A British adventurer has been reunited with her rugged transatlantic rowing boat three months after being forced to abandon it in a hurricane.
Sarah Outen gave Happy Socks a hug when she arrived in Castletownbere, Co Cork, yesterday to collect it — a week after it was recovered drifting in Dunmanus Bay by the RNLI.
“It was great to see her again and I’m really grateful to the RNLI for finding her,” Ms Outen said.
She had to abandon the vessel 644km west of Portugal last October during the final leg of her epic London2London charity fundraiser — a 34,000km bike, kayak, and row journey around the northern hemisphere.
“It feels like a friend has come back from the dead. It is very special and very emotional,” she said.
“She was the other half of my team. We’d been through some pretty huge storms together and it felt really hard to abandon her. I had hoped I’d see her again, but you never can tell. So when word came through she’d been found, I was delighted.”
However, she plans to sell the boat once it has been repaired in the hope it will help another adventurer.
Ms Outen was speaking as her partner, Lucy Allen, and Lucy’s father, Anthony, loaded it into a trailer to bring it back to England.
After meeting and thanking RNLI coxwain Brian O’Driscoll and his crew, Ms Outen said the boat was in remarkable shape given what it’s been through.
“She is structurally sound — nothing that a bit of patching up won’t fix,” she said.

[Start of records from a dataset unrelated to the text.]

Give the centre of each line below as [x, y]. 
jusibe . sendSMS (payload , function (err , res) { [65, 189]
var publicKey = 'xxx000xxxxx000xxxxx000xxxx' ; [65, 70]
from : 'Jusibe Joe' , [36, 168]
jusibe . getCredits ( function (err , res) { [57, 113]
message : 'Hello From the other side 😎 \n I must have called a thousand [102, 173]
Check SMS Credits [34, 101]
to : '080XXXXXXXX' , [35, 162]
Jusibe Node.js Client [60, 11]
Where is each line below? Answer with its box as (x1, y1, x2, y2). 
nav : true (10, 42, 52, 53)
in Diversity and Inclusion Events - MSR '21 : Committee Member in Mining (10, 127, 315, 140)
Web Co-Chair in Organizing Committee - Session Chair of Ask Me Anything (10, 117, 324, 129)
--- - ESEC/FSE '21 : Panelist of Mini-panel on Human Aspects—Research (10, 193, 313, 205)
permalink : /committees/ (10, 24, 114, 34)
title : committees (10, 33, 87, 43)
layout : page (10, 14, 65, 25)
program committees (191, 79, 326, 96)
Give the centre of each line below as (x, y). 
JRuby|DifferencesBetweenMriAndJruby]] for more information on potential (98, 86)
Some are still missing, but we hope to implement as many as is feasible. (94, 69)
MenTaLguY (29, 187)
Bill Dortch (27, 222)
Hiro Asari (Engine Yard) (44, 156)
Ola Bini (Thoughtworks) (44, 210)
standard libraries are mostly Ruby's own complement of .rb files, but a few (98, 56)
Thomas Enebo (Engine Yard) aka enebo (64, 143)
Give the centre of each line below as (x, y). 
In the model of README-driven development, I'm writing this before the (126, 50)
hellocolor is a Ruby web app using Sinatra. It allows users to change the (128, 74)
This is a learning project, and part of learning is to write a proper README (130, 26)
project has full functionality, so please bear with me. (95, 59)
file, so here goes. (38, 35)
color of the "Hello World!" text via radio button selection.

A member of the public spotted the apparently unmanned vessel some 500m off Toor Pier last Tuesday and the lifeboat towed it back to base. “If she had been spotted much later, she would probably have been smashed upon the rocks,” Ms Outen said.
Ms Outen completed her epic journey last November when she paddled under London’s Tower Bridge after 1,676 days of travel over four and a half years. She hopes to publish a book on her adventure in May, before marrying Lucy in June.